I have been blogging about journal quality, and one of the signs to look out for is whether a journal has won an award or not. Journal home pages might tell of any awards that they have won. But what awards are there for journals, and which are prestigious?

I had a look around on Google and on various society websites for awards, honours and prizes, and on journal home pages and publishers' websites, and have written about what I found here. If you know of other such awards or can say something about the value of any of those mentioned here then please do comment on this blog post.
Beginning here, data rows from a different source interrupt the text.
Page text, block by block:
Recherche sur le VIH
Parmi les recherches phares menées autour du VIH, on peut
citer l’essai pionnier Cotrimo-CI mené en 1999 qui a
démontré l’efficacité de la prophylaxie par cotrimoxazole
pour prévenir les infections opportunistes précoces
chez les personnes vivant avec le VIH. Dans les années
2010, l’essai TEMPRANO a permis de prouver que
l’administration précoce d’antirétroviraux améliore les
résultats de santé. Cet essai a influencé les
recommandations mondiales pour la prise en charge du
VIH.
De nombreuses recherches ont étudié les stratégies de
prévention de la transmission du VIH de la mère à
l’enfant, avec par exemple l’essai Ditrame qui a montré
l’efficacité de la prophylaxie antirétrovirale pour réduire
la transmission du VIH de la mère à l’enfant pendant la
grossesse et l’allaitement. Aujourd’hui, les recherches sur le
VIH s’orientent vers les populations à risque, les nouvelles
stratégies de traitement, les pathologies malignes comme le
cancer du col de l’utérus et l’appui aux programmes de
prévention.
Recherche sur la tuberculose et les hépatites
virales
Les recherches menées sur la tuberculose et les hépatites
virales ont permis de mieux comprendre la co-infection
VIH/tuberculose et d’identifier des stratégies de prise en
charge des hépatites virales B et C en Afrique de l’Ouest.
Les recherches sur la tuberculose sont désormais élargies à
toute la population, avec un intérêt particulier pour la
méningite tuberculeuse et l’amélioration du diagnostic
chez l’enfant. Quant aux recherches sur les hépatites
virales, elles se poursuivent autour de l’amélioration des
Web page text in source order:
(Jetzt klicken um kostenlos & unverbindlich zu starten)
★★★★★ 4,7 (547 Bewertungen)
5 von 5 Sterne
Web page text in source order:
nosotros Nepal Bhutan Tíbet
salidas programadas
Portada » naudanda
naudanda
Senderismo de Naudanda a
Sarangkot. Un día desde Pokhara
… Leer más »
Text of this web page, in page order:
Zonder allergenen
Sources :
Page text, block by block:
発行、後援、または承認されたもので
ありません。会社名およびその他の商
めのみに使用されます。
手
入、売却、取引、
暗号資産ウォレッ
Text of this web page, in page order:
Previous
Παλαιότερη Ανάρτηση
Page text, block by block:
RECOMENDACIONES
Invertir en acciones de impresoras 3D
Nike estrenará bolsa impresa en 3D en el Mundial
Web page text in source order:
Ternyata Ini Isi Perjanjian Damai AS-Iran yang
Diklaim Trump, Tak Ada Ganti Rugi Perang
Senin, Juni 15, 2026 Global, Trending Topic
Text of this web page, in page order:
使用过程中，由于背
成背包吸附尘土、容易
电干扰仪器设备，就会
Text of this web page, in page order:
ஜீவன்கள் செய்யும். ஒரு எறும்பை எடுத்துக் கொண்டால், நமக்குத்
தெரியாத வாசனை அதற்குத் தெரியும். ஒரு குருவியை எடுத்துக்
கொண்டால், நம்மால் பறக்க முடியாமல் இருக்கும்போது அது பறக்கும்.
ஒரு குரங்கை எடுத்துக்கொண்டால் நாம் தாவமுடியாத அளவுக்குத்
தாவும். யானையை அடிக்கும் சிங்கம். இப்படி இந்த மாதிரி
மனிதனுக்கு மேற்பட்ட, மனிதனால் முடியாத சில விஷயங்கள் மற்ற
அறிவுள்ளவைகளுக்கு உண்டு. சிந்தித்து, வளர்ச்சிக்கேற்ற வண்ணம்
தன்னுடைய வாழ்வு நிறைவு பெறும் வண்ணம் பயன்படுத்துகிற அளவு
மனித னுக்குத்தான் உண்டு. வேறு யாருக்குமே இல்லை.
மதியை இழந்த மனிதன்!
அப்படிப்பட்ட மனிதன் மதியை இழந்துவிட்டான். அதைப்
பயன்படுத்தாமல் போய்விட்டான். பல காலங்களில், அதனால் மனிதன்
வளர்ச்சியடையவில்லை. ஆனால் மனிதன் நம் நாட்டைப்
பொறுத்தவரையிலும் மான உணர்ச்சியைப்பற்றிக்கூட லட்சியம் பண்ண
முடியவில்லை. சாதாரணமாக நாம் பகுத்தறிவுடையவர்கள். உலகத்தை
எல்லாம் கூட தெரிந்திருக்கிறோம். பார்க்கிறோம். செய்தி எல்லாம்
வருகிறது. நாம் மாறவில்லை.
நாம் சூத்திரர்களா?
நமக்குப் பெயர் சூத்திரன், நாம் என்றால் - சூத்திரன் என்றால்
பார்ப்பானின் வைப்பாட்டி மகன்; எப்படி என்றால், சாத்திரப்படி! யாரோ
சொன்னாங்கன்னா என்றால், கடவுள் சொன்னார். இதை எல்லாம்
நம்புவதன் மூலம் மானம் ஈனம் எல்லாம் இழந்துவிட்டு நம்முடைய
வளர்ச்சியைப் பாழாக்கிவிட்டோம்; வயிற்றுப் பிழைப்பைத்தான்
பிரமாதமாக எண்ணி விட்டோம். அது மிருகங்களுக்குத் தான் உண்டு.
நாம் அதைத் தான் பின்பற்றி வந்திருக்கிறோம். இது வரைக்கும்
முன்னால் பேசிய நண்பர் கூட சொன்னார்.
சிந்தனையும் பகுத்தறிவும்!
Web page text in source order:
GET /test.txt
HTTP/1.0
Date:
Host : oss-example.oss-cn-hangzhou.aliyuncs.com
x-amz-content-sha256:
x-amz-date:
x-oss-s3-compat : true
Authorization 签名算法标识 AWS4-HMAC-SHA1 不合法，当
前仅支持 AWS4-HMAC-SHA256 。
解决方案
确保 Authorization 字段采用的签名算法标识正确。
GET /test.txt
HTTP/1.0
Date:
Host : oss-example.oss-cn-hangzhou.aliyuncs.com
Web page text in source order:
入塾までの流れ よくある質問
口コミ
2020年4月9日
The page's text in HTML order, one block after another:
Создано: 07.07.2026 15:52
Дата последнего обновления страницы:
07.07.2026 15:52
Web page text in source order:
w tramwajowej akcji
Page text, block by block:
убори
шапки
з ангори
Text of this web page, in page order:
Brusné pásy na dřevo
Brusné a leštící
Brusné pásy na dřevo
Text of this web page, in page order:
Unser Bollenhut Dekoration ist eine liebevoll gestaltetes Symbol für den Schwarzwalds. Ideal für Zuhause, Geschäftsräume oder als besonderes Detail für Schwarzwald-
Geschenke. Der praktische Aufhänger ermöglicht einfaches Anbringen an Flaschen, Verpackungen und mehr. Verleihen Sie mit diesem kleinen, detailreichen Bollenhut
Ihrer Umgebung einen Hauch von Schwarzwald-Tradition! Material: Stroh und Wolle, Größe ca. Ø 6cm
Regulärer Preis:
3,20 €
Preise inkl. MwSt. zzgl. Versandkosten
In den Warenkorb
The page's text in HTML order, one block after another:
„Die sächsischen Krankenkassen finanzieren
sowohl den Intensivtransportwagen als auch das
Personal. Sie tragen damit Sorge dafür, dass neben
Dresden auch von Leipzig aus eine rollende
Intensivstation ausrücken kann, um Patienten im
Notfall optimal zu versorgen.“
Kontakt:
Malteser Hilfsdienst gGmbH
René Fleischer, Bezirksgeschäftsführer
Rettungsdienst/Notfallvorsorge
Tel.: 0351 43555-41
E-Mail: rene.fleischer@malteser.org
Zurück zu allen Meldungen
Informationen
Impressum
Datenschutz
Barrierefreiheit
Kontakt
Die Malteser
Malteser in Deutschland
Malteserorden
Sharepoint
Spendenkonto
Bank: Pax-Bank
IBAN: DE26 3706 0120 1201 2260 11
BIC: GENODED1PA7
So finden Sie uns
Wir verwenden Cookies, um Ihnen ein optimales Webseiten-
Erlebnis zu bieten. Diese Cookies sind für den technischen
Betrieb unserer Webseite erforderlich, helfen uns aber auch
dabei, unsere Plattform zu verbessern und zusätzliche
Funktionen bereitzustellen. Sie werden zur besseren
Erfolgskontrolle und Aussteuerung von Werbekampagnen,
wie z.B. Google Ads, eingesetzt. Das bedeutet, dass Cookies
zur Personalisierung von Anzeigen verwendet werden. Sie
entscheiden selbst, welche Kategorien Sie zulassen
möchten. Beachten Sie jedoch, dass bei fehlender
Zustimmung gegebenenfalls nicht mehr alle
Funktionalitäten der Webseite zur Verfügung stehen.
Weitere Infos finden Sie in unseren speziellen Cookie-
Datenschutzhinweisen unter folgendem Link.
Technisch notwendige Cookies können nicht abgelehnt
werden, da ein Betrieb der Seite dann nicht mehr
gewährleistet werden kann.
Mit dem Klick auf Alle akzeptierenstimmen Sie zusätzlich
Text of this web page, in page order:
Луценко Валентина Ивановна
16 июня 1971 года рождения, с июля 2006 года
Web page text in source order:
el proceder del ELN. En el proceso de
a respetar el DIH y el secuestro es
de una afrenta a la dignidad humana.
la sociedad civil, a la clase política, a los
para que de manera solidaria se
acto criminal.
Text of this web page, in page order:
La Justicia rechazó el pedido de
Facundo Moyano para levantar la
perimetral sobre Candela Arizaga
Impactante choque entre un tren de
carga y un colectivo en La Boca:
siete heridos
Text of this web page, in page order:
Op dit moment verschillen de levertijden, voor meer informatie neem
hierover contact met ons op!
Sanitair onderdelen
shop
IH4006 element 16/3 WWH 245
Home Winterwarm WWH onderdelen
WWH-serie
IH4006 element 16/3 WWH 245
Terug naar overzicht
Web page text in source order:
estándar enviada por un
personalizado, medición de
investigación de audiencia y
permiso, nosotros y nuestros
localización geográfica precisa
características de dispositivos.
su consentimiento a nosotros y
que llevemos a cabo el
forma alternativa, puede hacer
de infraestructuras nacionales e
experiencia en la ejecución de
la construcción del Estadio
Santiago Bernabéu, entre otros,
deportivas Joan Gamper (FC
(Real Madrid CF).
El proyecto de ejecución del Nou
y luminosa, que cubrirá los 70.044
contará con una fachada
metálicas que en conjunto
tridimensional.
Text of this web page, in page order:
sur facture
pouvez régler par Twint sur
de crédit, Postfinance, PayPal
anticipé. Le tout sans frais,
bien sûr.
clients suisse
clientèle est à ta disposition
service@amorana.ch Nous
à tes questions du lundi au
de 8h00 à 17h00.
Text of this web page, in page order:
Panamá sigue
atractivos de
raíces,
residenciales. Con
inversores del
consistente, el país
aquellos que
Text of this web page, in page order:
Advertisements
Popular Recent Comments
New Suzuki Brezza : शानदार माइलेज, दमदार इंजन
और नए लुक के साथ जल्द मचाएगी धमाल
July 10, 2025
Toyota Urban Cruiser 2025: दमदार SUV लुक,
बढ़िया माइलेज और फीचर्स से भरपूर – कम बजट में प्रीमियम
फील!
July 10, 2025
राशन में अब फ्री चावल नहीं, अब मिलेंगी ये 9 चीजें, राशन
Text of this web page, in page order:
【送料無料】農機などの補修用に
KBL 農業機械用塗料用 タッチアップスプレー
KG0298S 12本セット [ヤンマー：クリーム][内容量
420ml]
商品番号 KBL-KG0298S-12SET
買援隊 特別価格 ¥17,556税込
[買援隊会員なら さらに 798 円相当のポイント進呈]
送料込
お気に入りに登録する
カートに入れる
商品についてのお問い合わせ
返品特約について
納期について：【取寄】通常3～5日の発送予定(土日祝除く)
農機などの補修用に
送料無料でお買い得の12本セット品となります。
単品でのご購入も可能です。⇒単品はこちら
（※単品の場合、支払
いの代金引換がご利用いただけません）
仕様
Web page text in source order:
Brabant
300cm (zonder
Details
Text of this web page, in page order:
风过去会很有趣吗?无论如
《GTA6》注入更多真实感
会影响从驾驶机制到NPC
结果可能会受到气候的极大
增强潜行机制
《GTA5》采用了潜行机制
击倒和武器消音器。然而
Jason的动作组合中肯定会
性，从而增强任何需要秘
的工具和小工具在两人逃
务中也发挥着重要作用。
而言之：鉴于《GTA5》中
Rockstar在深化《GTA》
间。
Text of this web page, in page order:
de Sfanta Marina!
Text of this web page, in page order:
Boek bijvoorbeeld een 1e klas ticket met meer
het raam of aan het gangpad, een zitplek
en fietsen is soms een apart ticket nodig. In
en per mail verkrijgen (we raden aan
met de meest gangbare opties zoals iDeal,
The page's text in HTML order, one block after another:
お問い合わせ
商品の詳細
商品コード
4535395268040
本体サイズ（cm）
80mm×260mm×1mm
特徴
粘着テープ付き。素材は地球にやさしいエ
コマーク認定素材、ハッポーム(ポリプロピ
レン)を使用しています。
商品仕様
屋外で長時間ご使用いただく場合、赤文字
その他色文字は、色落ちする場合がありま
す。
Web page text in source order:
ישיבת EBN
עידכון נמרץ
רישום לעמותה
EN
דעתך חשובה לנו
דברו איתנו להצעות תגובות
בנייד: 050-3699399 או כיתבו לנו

If I had chosen a particular case study discipline and invested a lot more time, then I would have been able to develop an appreciation for the prestige and value of the awards. However, this is a brief overview of what it is easy to find out about, across the disciplines.

Publishers' awards

This is an interesting angle because it doesn't relate to the individual journal, and indeed a prize won by a publisher might be for aspects of its publishing work beyond the journal publishing part of its business. I wasn't looking for these but came across a couple:

An author who is assessing a journal's suitability for his/her article might be attracted to a journal from a successful publisher, but there is a lot more that can be said about what publishers do and can do for authors, beyond the scope of this blog post.

Journal title awards

  • Council of Editors of Learned Journal Awards, eg the CELJ 2011 Voyager Award, won by "Eigtheenth Century Fiction" by the University of Toronto Press, for its quality and originality of contribution to Eighteenth century studies, particularly because of its interdisciplinarity, according to the Project MUSE Spring newsletter. I note that the CELJ awards can only be won by journals who are members of the council (and there are 11 pages of members on their site, and that the CELJ are an "allied organization" of the Modern Language Association, which adds to the prestige of this award.
  • Association of Learned and Professional Society Publishers (ALPSP) awards, eg The ALPSP Award for Publishing Innovation awarded in 2011 to the "Your Better Life Index" by the OECD, which is an interactive tool presenting statistics relating to countries. The ALPSP is "the international association for nonprofit publishers and those who work with them" and also displays a list of members on its site. Membership does not seem to be a prerequisite for a journal's eligibility for their awards.
  • The British and Irish Association of Law Librarians (BIALL) has a Legal Information group, which gives awards to legal journals.
  • The UK's Medical Journalists' Association give awards, including one for the Medical Publication of the Year.

Journal article awards

Also, there are awards for individual articles or papers rather than to whole journal titles, eg the Waste Management and Research journal has published articles that have won The James Jackson Medal from The Chartered Institution of Waste Management, in three different years.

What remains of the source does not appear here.